_Problem_.
Transcribe all of the data verbatim, please, and leave out its pictures.

[Excerpts from a dataset]
◆ ◆ ◆
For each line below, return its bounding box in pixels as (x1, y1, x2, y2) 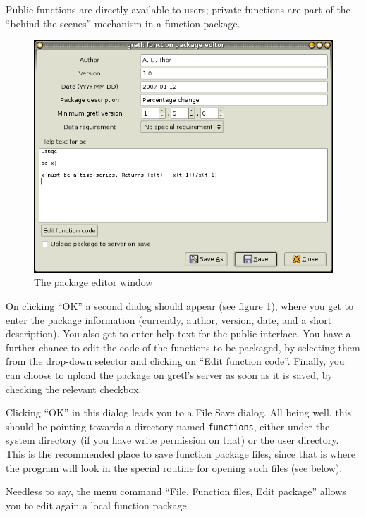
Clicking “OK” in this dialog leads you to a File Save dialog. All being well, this (6, 405, 352, 420)
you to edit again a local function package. (6, 497, 190, 512)
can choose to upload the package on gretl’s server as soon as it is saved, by (6, 368, 333, 382)
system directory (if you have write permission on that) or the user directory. (6, 432, 339, 447)
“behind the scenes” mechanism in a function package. (6, 15, 240, 30)
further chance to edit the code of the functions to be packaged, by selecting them (6, 340, 360, 354)
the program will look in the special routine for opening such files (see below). (6, 460, 343, 475)
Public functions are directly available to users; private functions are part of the (6, 2, 350, 16)
◆ ◆ ◆
_Written response_.
For each line below, return its bounding box in pixels as (x1, y1, x2, y2) 
Clicking “OK” in this dialog leads you to a File Save dialog. All being well, this (6, 405, 352, 420)
you to edit again a local function package. (6, 497, 190, 512)
can choose to upload the package on gretl’s server as soon as it is saved, by (6, 368, 333, 382)
system directory (if you have write permission on that) or the user directory. (6, 432, 339, 447)
“behind the scenes” mechanism in a function package. (6, 15, 240, 30)
further chance to edit the code of the functions to be packaged, by selecting them (6, 340, 360, 354)
the program will look in the special routine for opening such files (see below). (6, 460, 343, 475)
Public functions are directly available to users; private functions are part of the (6, 2, 350, 16)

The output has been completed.